I grew up in a world where food belonged in the backyard vegetable garden and flowers decorated the exterior of the house — and never the two shall meet. Though I could not deny the beauty of flowers — my mother, in fact, grew the most beautiful flowers in the neighborhood — they just didn’t fit my purpose for gardening.
Until they did.
The more I pursued organic food gardening, the more I found flowers rising to the top as a legitimate pest-control strategy. Having tossed the bottle of Sevin dust out of my garden long ago, I had begun to observe a beautiful transformation in my garden.
A variety of unique insects frequented the flowers of peas, beans, tomatoes, and okra, as well as the flower clusters of bolting onions, broccoli, lettuce, radishes, and carrots. At the same time, the previously pernicious pests like aphids, Colorado potato beetles, and squash bugs declined in population each year — and now rarely even spotted.
My garden research and garden observations coalesced into a thought pattern I pursued further. If the flowers from my vegetables attracted beneficial insects that preyed on destructive pests, could more flowers draw even more of them? Dare I hope for a similar decline in cabbage worms, Japanese beetles, and the tomato hornworm?
In 2018 I planted more sunflowers and marigolds, and I added flowers like zinnias and cosmos. By incorporating just those few flowers and by letting bolting onions, lettuce, and radishes form flowers, I observed an increased population of lacewings, syrphid flies, ladybugs, parasitic wasps, and bees.
As it turns out, flower gardening and vegetable gardening do not have to be mutually exclusive. In fact, they shouldn’t be. By bringing the beauty of flowers into the vegetable garden, we create a habitat for the “good bugs” while harvesting vegetables unmarred by dangerous pesticides.

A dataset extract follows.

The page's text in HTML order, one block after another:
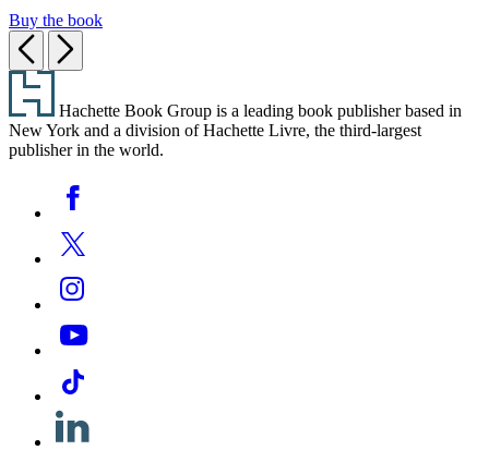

If you want to transition to organic gardening or simply bring more beauty to your vegetable garden, here are three steps to begin adding flowers to the space once reserved solely for edibles. If a flower-adverse gardener like me can do it, anyone can.
- Stop using chemical pesticides. If you want to use flowers to attract beneficial insects to your vegetable garden, you want to rid your garden of the chemicals that can harm them. Even organic and homemade options can kill our insect friends. Look for less-invasive methods like handpicking or floating row covers, and if you must apply organic pest control methods, read the instructions carefully and apply at times when beneficial insects are less active.
- Start with flowers that many beneficial insects love. Great options include sunflowers, cosmos, and alyssum. Any flower with small clusters attracts minute beneficial insects that work for you without you even realizing it. Nasturtium is another fantastic option, as it often attracts the harmful insects away from your prized vegetables and to it instead.
- Aim for diversity. The more varieties of flowers you can incorporate in your vegetable garden, the more variety you’ll observe in beneficial insects. As you gain experience, take note of bloom times and plan to plant flowers that bloom at varying times of the year, from spring through autumn.
As you begin to let flowers migrate from your home to your vegetable garden, you’ll notice more than beauty. Walk your garden frequently, taking note of new insects you observe on the flowers. Although the transition to a healthy, active, natural ecosystem in your garden will not take place overnight, over time you’ll notice the difference.
And you’ll wonder why your flower garden and your vegetable garden didn’t meet a long time ago.